#### Provided records
----
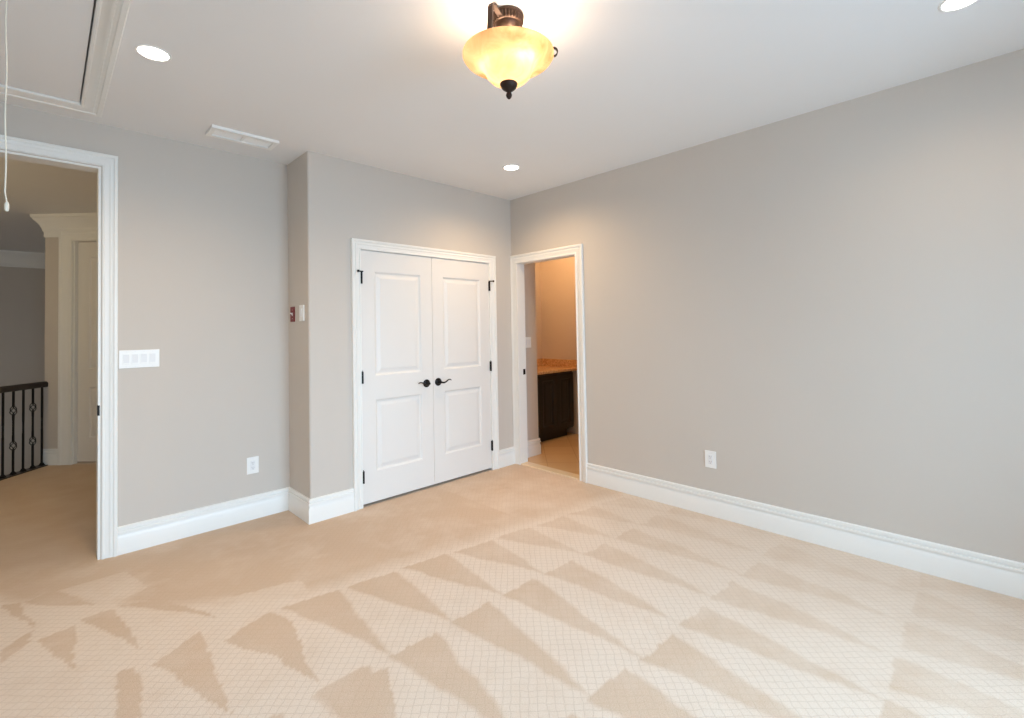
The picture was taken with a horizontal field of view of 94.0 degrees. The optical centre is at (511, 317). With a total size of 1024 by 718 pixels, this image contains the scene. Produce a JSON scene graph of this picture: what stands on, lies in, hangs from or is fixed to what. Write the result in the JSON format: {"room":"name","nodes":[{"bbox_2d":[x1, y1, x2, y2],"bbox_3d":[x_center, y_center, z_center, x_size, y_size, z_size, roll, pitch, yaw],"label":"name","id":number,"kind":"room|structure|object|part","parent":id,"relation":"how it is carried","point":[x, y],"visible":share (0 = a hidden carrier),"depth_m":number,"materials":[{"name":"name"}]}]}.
{"room":"empty bedroom","nodes":[
{"label":"empty bedroom","id":0,"kind":"room"},
{"bbox_2d":[0,266,44,474],"bbox_3d":[-7.417,1.740,7.698,7.200,5.540,0.120,0,-2,-44],"label":"wall","id":1,"kind":"structure","parent":0,"point":[22,290],"depth_m":7.44,"materials":[{"name":"paint"}]},
{"bbox_2d":[0,250,44,268],"bbox_3d":[-7.465,-0.909,7.619,7.000,0.243,0.085,0,-2,-44],"label":"trim","id":2,"kind":"structure","parent":1,"relation":"attached to","point":[8,258],"depth_m":7.45,"materials":[{"name":"paint"}]},
{"bbox_2d":[0,461,95,578],"bbox_3d":[-4.867,1.683,3.338,4.748,0.250,3.504,0,-2,-44],"label":"floor","id":3,"kind":"structure","parent":0,"point":[48,513],"depth_m":3.69,"materials":[{"name":"beige carpet"}]},
{"bbox_2d":[0,465,47,480],"bbox_3d":[-5.042,1.593,4.533,0.100,0.024,1.320,-1,-1,-5],"label":"trim","id":4,"kind":"structure","parent":3,"relation":"on","point":[37,466],"depth_m":4.91,"materials":[{"name":"brown wood"}]},
{"bbox_2d":[0,381,47,477],"bbox_3d":[-5.055,1.135,4.596,0.066,0.912,1.325,-1,-1,-5],"label":"stair railing","id":5,"kind":"object","parent":4,"relation":"on","point":[11,388],"visible":1,"depth_m":4.96,"materials":[{"name":"metal"}]},
{"bbox_2d":[9,406,16,415],"bbox_3d":[-5.081,0.948,4.862,0.056,0.105,0.056,0,-2,-44],"label":"basket","id":6,"kind":"object","parent":5,"relation":"on","point":[13,414],"depth_m":4.86,"materials":[{"name":"metal"}]},
{"bbox_2d":[9,441,16,450],"bbox_3d":[-5.074,1.303,4.854,0.056,0.105,0.056,0,-2,-44],"label":"basket","id":7,"kind":"object","parent":5,"relation":"on","point":[10,444],"depth_m":4.85,"materials":[{"name":"metal"}]},
{"bbox_3d":[-5.063,0.710,4.607,0.066,0.062,1.325,-1,-1,-5],"label":"handrail","id":8,"kind":"part","parent":5,"relation":"part of","materials":[{"name":"brown wood"}]},
{"bbox_2d":[29,436,35,445],"bbox_3d":[-5.092,1.308,5.070,0.056,0.105,0.056,0,-2,-44],"label":"basket","id":9,"kind":"object","parent":5,"relation":"on","point":[32,437],"depth_m":5.07,"materials":[{"name":"metal"}]},
{"bbox_2d":[29,403,36,411],"bbox_3d":[-5.099,0.953,5.078,0.056,0.105,0.056,0,-2,-44],"label":"basket","id":10,"kind":"object","parent":5,"relation":"on","point":[33,410],"depth_m":5.07,"materials":[{"name":"metal"}]},
{"bbox_2d":[44,237,81,462],"bbox_3d":[-4.252,1.676,7.500,1.660,5.540,4.600,-1,-1,1],"label":"wall","id":11,"kind":"structure","parent":0,"point":[51,243],"depth_m":5.24,"materials":[{"name":"paint"}]},
{"bbox_2d":[43,449,57,464],"bbox_3d":[-5.034,1.527,5.577,0.180,0.176,0.768,-1,-1,1],"label":"baseboard","id":12,"kind":"structure","parent":11,"relation":"attached to","point":[50,456],"depth_m":5.19,"materials":[{"name":"paint"}]},
{"bbox_2d":[30,213,96,237],"bbox_3d":[-4.379,-1.000,6.222,1.705,0.243,2.085,-1,-1,1],"label":"trim","id":13,"kind":"structure","parent":11,"relation":"attached to","point":[50,224],"depth_m":5.22,"materials":[{"name":"paint"}]},
{"bbox_2d":[58,228,96,464],"bbox_3d":[-4.437,0.301,5.248,1.056,2.588,0.076,-1,-1,1],"label":"trim","id":14,"kind":"structure","parent":11,"relation":"attached to","point":[69,238],"depth_m":5.23,"materials":[{"name":"paint"}]},
{"bbox_2d":[77,242,96,461],"bbox_3d":[-4.436,0.365,5.302,0.774,2.427,0.035,-1,-1,1],"label":"door","id":15,"kind":"structure","parent":11,"relation":"in","point":[87,251],"depth_m":5.29,"materials":[{"name":"paint"}]},
{"bbox_2d":[0,102,289,558],"bbox_3d":[-2.894,0.137,2.797,3.000,2.740,0.120,0,-2,-44],"label":"wall","id":16,"kind":"structure","parent":0,"point":[203,231],"depth_m":3.36,"materials":[{"name":"paint"}]},
{"bbox_2d":[0,134,117,559],"bbox_3d":[-2.939,0.232,2.732,1.046,2.549,0.144,0,-2,-44],"label":"trim","id":17,"kind":"structure","parent":16,"relation":"attached to","point":[109,163],"depth_m":3.02,"materials":[{"name":"paint"}]},
{"bbox_3d":[-2.604,0.582,3.004,0.010,0.064,0.043,0,-2,-44],"label":"strike plate","id":18,"kind":"part","parent":17,"relation":"part of","materials":[{"name":"black"}]},
{"bbox_2d":[119,349,158,368],"bbox_3d":[-2.449,0.269,3.136,0.203,0.117,0.011,0,-2,-44],"label":"light switch","id":19,"kind":"object","parent":16,"relation":"attached to","point":[127,358],"visible":1,"depth_m":3.13,"materials":[{"name":"plastic"}]},
{"bbox_2d":[118,487,288,555],"bbox_3d":[-2.127,1.420,3.397,1.055,0.176,0.018,0,-2,-44],"label":"baseboard","id":20,"kind":"structure","parent":16,"relation":"attached to","point":[136,536],"depth_m":3.33,"materials":[{"name":"paint"}]},
{"bbox_2d":[247,456,258,474],"bbox_3d":[-1.950,1.109,3.590,0.082,0.124,0.009,0,-2,-44],"label":"wall outlet","id":21,"kind":"object","parent":16,"relation":"attached to","point":[252,462],"visible":1,"depth_m":3.59,"materials":[{"name":"plastic"}]},
{"bbox_2d":[250,460,254,469],"bbox_3d":[-1.949,1.109,3.589,0.035,0.069,0.005,0,-2,-44],"label":"receptacle","id":22,"kind":"object","parent":21,"relation":"attached to","point":[252,462],"depth_m":3.59,"materials":[{"name":"plastic"}]},
{"bbox_2d":[287,151,308,497],"bbox_3d":[-1.645,0.137,3.744,0.110,2.740,0.513,0,-2,-44],"label":"wall","id":23,"kind":"structure","parent":0,"point":[297,169],"depth_m":3.66,"materials":[{"name":"paint"}]},
{"bbox_2d":[290,307,294,321],"bbox_3d":[-1.723,-0.027,3.731,0.022,0.117,0.086,0,-2,-44],"label":"switch","id":24,"kind":"object","parent":23,"relation":"attached to","point":[292,309],"visible":1,"depth_m":3.73,"materials":[{"name":"plastic"}]},
{"bbox_2d":[288,487,309,523],"bbox_3d":[-1.613,1.416,3.613,0.018,0.176,0.428,0,-2,-44],"label":"baseboard","id":25,"kind":"structure","parent":23,"relation":"attached to","point":[298,503],"depth_m":3.60,"materials":[{"name":"paint"}]},
{"bbox_2d":[299,305,304,320],"bbox_3d":[-1.585,-0.036,3.594,0.016,0.121,0.082,0,-2,-44],"label":"wall control","id":26,"kind":"object","parent":23,"relation":"attached to","point":[301,307],"visible":1,"depth_m":3.58,"materials":[{"name":"plastic"}]},
{"bbox_2d":[307,151,512,498],"bbox_3d":[-0.782,0.134,4.285,2.100,2.740,0.110,0,-2,-44],"label":"wall","id":27,"kind":"structure","parent":0,"point":[346,200],"depth_m":3.74,"materials":[{"name":"paint"}]},
{"bbox_2d":[309,488,353,524],"bbox_3d":[-1.353,1.410,3.583,0.348,0.176,0.018,0,-2,-44],"label":"baseboard","id":28,"kind":"structure","parent":27,"relation":"attached to","point":[325,507],"depth_m":3.57,"materials":[{"name":"paint"}]},
{"bbox_2d":[357,250,434,504],"bbox_3d":[-0.959,0.468,4.007,0.726,2.022,0.092,0,-2,-44],"label":"door","id":29,"kind":"structure","parent":27,"relation":"in","point":[396,289],"depth_m":4.01,"materials":[{"name":"paint"}]},
{"bbox_2d":[351,238,498,510],"bbox_3d":[-0.736,0.440,4.300,1.529,2.127,0.134,0,-2,-44],"label":"trim","id":30,"kind":"structure","parent":27,"relation":"attached to","point":[357,245],"depth_m":3.85,"materials":[{"name":"paint"}]},
{"bbox_2d":[431,258,493,483],"bbox_3d":[-0.439,0.470,4.517,0.726,2.022,0.092,0,-2,-44],"label":"door","id":31,"kind":"structure","parent":27,"relation":"in","point":[462,365],"depth_m":4.50,"materials":[{"name":"paint"}]},
{"bbox_2d":[499,447,514,467],"bbox_3d":[-0.049,1.417,4.858,0.240,0.176,0.018,0,-2,-44],"label":"baseboard","id":32,"kind":"structure","parent":27,"relation":"attached to","point":[506,456],"depth_m":4.85,"materials":[{"name":"paint"}]},
{"bbox_2d":[364,432,578,506],"bbox_3d":[0.747,1.621,5.081,5.190,0.250,3.000,0,-2,-44],"label":"floor","id":33,"kind":"structure","parent":0,"point":[561,453],"depth_m":5.10,"materials":[{"name":"tile"}]},
{"bbox_2d":[521,462,579,479],"bbox_3d":[0.392,1.496,4.648,0.104,0.032,0.754,0,-2,-44],"label":"threshold","id":34,"kind":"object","parent":33,"relation":"on","point":[529,464],"depth_m":4.62,"materials":[{"name":"stone"}]},
{"bbox_2d":[537,371,573,441],"bbox_3d":[0.251,1.111,6.073,0.985,0.835,0.580,0,-2,-44],"label":"vanity cabinet","id":35,"kind":"object","parent":33,"relation":"on","point":[555,390],"visible":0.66,"depth_m":5.96,"materials":[{"name":"brown wood"}]},
{"bbox_3d":[0.211,1.051,5.644,0.320,0.695,0.019,0,-2,-44],"label":"door","id":36,"kind":"part","parent":35,"relation":"part of","materials":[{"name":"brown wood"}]},
{"bbox_3d":[0.445,1.052,5.873,0.320,0.695,0.019,0,-2,-44],"label":"door","id":37,"kind":"part","parent":35,"relation":"part of","materials":[{"name":"brown wood"}]},
{"bbox_2d":[537,358,576,374],"bbox_3d":[0.269,0.626,6.103,1.048,0.135,0.628,0,-2,-44],"label":"countertop","id":38,"kind":"structure","parent":35,"relation":"on","point":[544,366],"depth_m":6.33,"materials":[{"name":"orange stone"}]},
{"bbox_3d":[0.678,1.054,6.101,0.320,0.695,0.019,0,-2,-44],"label":"door","id":39,"kind":"part","parent":35,"relation":"part of","materials":[{"name":"brown wood"}]},
{"bbox_2d":[0,464,1023,717],"bbox_3d":[-0.228,1.429,1.567,5.100,0.001,5.529,0,-2,-44],"label":"floor","id":40,"kind":"structure","parent":0,"point":[514,590],"depth_m":2.24,"materials":[{"name":"beige carpet"}]},
{"bbox_2d":[0,0,1023,252],"bbox_3d":[-3.249,-1.383,3.383,7.300,0.340,12.420,0,-2,-44],"label":"ceiling","id":41,"kind":"structure","parent":0,"point":[388,85],"depth_m":2.58,"materials":[{"name":"paint"}]},
{"bbox_2d":[0,0,130,210],"bbox_3d":[-2.207,-0.818,2.042,0.785,0.929,1.595,0,-2,-44],"label":"attic hatch","id":42,"kind":"object","parent":41,"relation":"attached to","point":[44,43],"visible":1,"depth_m":2.22,"materials":[{"name":"paint"}]},
{"bbox_3d":[-1.771,-0.843,1.672,0.010,0.883,0.004,0,-2,-44],"label":"pull cord","id":43,"kind":"part","parent":42,"relation":"part of","materials":[{"name":"white"}]},
{"bbox_3d":[-2.216,-1.272,2.054,0.578,0.019,1.391,0,-2,-44],"label":"panel","id":44,"kind":"part","parent":42,"relation":"part of","materials":[{"name":"paint"}]},
{"bbox_3d":[-2.215,-1.252,2.053,0.785,0.024,1.595,0,-2,-44],"label":"frame","id":45,"kind":"part","parent":42,"relation":"part of","materials":[{"name":"paint"}]},
{"bbox_2d":[134,44,171,61],"bbox_3d":[-1.717,-1.266,2.285,0.144,0.004,0.144,0,-2,-44],"label":"recessed light","id":46,"kind":"object","parent":41,"relation":"in","point":[154,53],"visible":1,"depth_m":2.28,"materials":[{"name":"white"}]},
{"bbox_2d":[205,124,278,150],"bbox_3d":[-1.844,-1.232,3.275,0.410,0.018,0.178,0,-2,-44],"label":"ceiling vent","id":47,"kind":"object","parent":41,"relation":"in","point":[215,131],"visible":1,"depth_m":3.26,"materials":[{"name":"white metal"}]},
{"bbox_3d":[-1.910,-1.236,3.210,0.168,0.007,0.120,0,-2,-44],"label":"louver panel","id":48,"kind":"part","parent":47,"relation":"part of","materials":[{"name":"white metal"}]},
{"bbox_3d":[-1.777,-1.235,3.340,0.168,0.007,0.120,0,-2,-44],"label":"louver panel","id":49,"kind":"part","parent":47,"relation":"part of","materials":[{"name":"white metal"}]},
{"bbox_2d":[462,2,557,98],"bbox_3d":[-0.016,-1.121,2.054,0.392,0.366,0.392,0,-2,-44],"label":"ceiling lamp","id":50,"kind":"object","parent":41,"relation":"attached to","point":[507,54],"visible":1,"depth_m":1.97,"materials":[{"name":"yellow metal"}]},
{"bbox_3d":[-0.071,-1.207,1.963,0.022,0.162,0.106,-2,-2,30],"label":"arm","id":51,"kind":"part","parent":50,"relation":"part of","materials":[{"name":"brown metal"}]},
{"bbox_3d":[-0.015,-1.070,2.053,0.392,0.133,0.392,0,-2,-44],"label":"lamp shade","id":52,"kind":"part","parent":50,"relation":"part of","materials":[{"name":"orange glass"}]},
{"bbox_2d":[503,165,519,170],"bbox_3d":[-0.005,-1.256,3.994,0.144,0.004,0.144,0,-2,-44],"label":"recessed light","id":53,"kind":"object","parent":41,"relation":"in","point":[506,167],"visible":1,"depth_m":3.98,"materials":[{"name":"white"}]},
{"bbox_2d":[938,0,977,11],"bbox_3d":[1.897,-1.339,2.016,0.144,0.004,0.144,0,-2,-44],"label":"recessed light","id":54,"kind":"object","parent":41,"relation":"in","point":[946,5],"visible":1,"depth_m":2.04,"materials":[{"name":"white"}]},
{"bbox_2d":[535,262,541,358],"bbox_3d":[0.001,0.170,6.373,1.260,2.740,0.100,0,-2,-44],"label":"wall","id":55,"kind":"structure","parent":0,"point":[537,265],"depth_m":6.68,"materials":[{"name":"paint"}]},
{"bbox_2d":[537,359,541,365],"bbox_3d":[0.049,0.618,6.313,1.028,0.100,0.020,0,-2,-44],"label":"backsplash","id":56,"kind":"structure","parent":55,"relation":"attached to","point":[539,361],"depth_m":6.62,"materials":[{"name":"orange stone"}]},
{"bbox_2d":[524,257,578,440],"bbox_3d":[0.947,0.125,5.235,1.500,2.740,2.850,0,-2,-44],"label":"wall","id":57,"kind":"structure","parent":0,"point":[558,295],"depth_m":6.35,"materials":[{"name":"paint"}]},
{"bbox_2d":[526,337,530,347],"bbox_3d":[0.168,0.269,5.208,0.118,0.117,0.012,0,-2,-44],"label":"switch","id":58,"kind":"object","parent":57,"relation":"attached to","point":[528,339],"visible":0.74,"depth_m":5.22,"materials":[{"name":"plastic"}]},
{"bbox_2d":[528,438,540,457],"bbox_3d":[0.107,1.424,5.263,0.348,0.176,0.258,0,-2,-44],"label":"baseboard","id":59,"kind":"structure","parent":57,"relation":"attached to","point":[534,446],"depth_m":5.22,"materials":[{"name":"paint"}]},
{"bbox_2d":[510,49,1023,562],"bbox_3d":[1.689,0.065,3.332,0.100,2.740,5.529,0,-2,-44],"label":"wall","id":60,"kind":"structure","parent":0,"point":[827,303],"depth_m":2.96,"materials":[{"name":"paint"}]},
{"bbox_2d":[510,243,587,482],"bbox_3d":[0.365,0.416,4.667,0.124,2.151,0.931,0,-2,-44],"label":"trim","id":61,"kind":"structure","parent":60,"relation":"attached to","point":[518,338],"depth_m":4.90,"materials":[{"name":"paint"}]},
{"bbox_2d":[705,450,715,468],"bbox_3d":[1.452,1.036,3.492,0.009,0.124,0.082,0,-2,-44],"label":"wall outlet","id":62,"kind":"object","parent":60,"relation":"attached to","point":[710,456],"visible":1,"depth_m":3.49,"materials":[{"name":"plastic"}]},
{"bbox_2d":[708,454,712,464],"bbox_3d":[1.451,1.036,3.491,0.005,0.069,0.035,0,-2,-44],"label":"receptacle","id":63,"kind":"object","parent":62,"relation":"attached to","point":[710,456],"depth_m":3.49,"materials":[{"name":"plastic"}]},
{"bbox_2d":[587,463,1023,599],"bbox_3d":[2.097,1.328,2.824,0.018,0.176,4.069,0,-2,-44],"label":"baseboard","id":64,"kind":"structure","parent":60,"relation":"attached to","point":[983,571],"depth_m":2.93,"materials":[{"name":"paint"}]}
]}

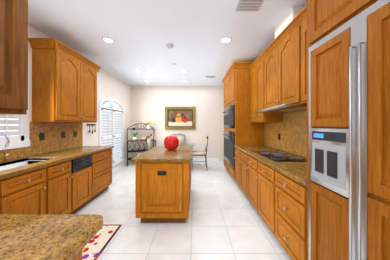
----
#### Exercise goal
Select from the material above each line in which the string "bedroom" appears, and list those lines.

#### Result
{"room":"empty bedroom","nodes":[
{"label":"empty bedroom","id":0,"kind":"room"},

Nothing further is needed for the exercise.